4. Il revient au juge administratif, lorsqu’il est appelé à qualifier une demande adressée à l’administration, d’apprécier la portée de cette demande au vu des termes dans lesquels elle est formulée mais aussi de l’ensemble des circonstances de l’espèce, en s’attachant à donner à la saisine de l’administration un effet utile.
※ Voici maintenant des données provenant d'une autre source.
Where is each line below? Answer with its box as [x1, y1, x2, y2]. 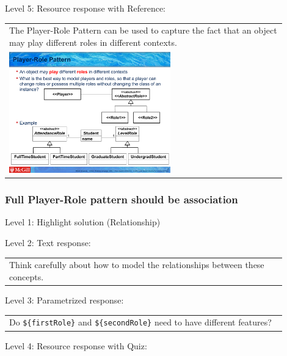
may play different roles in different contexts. [9, 35, 177, 48]
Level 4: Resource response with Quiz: [5, 339, 147, 352]
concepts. [9, 270, 44, 283]
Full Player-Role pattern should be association [5, 192, 238, 207]
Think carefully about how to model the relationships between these [9, 258, 264, 271]
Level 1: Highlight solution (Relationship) [5, 216, 161, 228]
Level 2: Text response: [5, 236, 91, 249]
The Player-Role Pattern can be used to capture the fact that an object [9, 24, 277, 37]
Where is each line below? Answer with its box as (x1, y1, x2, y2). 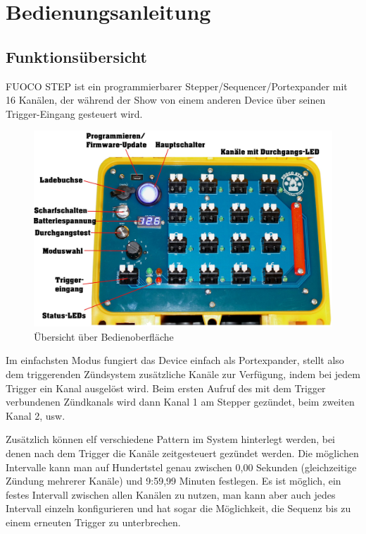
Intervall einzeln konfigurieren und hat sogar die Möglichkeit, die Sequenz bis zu (6, 501, 351, 516)
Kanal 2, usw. (6, 408, 65, 423)
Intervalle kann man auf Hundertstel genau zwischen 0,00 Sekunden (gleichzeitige (6, 459, 357, 474)
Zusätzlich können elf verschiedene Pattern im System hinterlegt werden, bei (6, 432, 336, 447)
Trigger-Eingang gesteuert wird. (6, 106, 143, 121)
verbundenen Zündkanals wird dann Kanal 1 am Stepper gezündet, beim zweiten (6, 394, 355, 409)
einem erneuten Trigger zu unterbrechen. (6, 514, 181, 529)
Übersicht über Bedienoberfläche (34, 329, 174, 344)
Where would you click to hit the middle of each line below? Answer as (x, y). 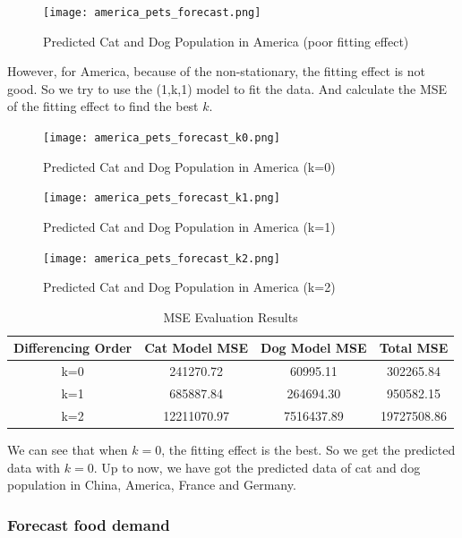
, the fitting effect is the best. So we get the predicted (308, 449)
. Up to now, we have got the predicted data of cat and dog (257, 467)
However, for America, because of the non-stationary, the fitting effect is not (217, 71)
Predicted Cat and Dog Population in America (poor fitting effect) (226, 41)
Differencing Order (73, 348)
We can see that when (68, 449)
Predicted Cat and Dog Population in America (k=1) (189, 226)
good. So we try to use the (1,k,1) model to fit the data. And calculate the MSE (227, 88)
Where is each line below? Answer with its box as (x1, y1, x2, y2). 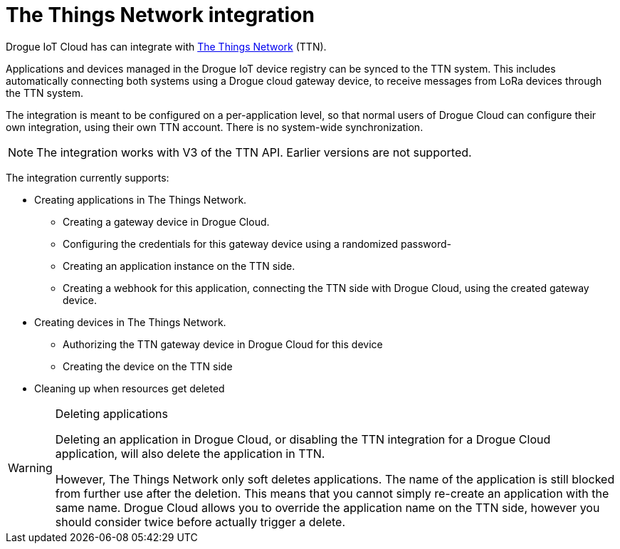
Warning (8, 460, 53, 475)
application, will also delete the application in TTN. (55, 446, 325, 461)
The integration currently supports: (6, 171, 169, 184)
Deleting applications (55, 406, 168, 421)
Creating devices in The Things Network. (34, 315, 226, 328)
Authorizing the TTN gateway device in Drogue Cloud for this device (63, 338, 383, 350)
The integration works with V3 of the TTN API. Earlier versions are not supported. (36, 145, 472, 160)
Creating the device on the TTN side (63, 360, 233, 372)

5. En l’espèce, la cour administrative d’appel a retenu que le courrier adressé par la société requérante au préfet du Calvados le 29 juillet 2016, dans le délai de recours contentieux, se présentait comme un recours « hiérarchique » et que, s’il comportait bien une demande de réformation de la décision litigieuse, il ne pouvait être regardé comme une demande de mise en oeuvre de la procédure prévue à l’article L. 2131-6 du code général des collectivités territoriales en l’absence d’invitation à saisir le juge. En statuant ainsi, alors que la demande adressée au préfet visait, au motif de son illégalité, à l’annulation de l’arrêté du 17 juin 2016, qui constituait une décision soumise à l’obligation de transmission au représentant de l’Etat dans le département en application du 6° de l’article L. 2131-2 du code général des collectivités territoriales, la cour n’a pas cherché à donner un effet utile à la saisine du préfet et s’est méprise sur la portée qu’il convenait de reconnaître au courrier du 29 juillet 2016.
6. La société requérante est, par suite, fondée à demander l’annulation de l’arrêt qu’elle attaque.
7. Il y a lieu, dans les circonstances de l’espèce, de mettre à la charge de la commune de Démouville une somme de 3 000 euros à verser à la société Grenadines au titre de l’article L. 761-1 du code de justice administrative. En revanche, ces dispositions font obstacle à ce qu’une somme soit mise à la charge de cette société, qui n’est pas la partie perdante dans la présente instance.
D E C I D E :
--------------
Article 1er : L’arrêt du 20 septembre 2019 de la cour administrative d’appel de Nantes est annulé.
Article 2 : L’affaire est renvoyée à la cour administrative d’appel de Nantes.
Article 3 : La commune de Démouville versera une somme de 3 000 euros à la société Grenadines au titre de l’article L. 761-1 du code de justice administrative.
Article 4 : Les conclusions présentées par la commune de Démouville au titre de l’article L. 761-1 du code de justice administrative sont rejetées.
Article 5 : La présente décision sera notifiée à la société civile de construction vente Grenadines et à la commune de Démouville.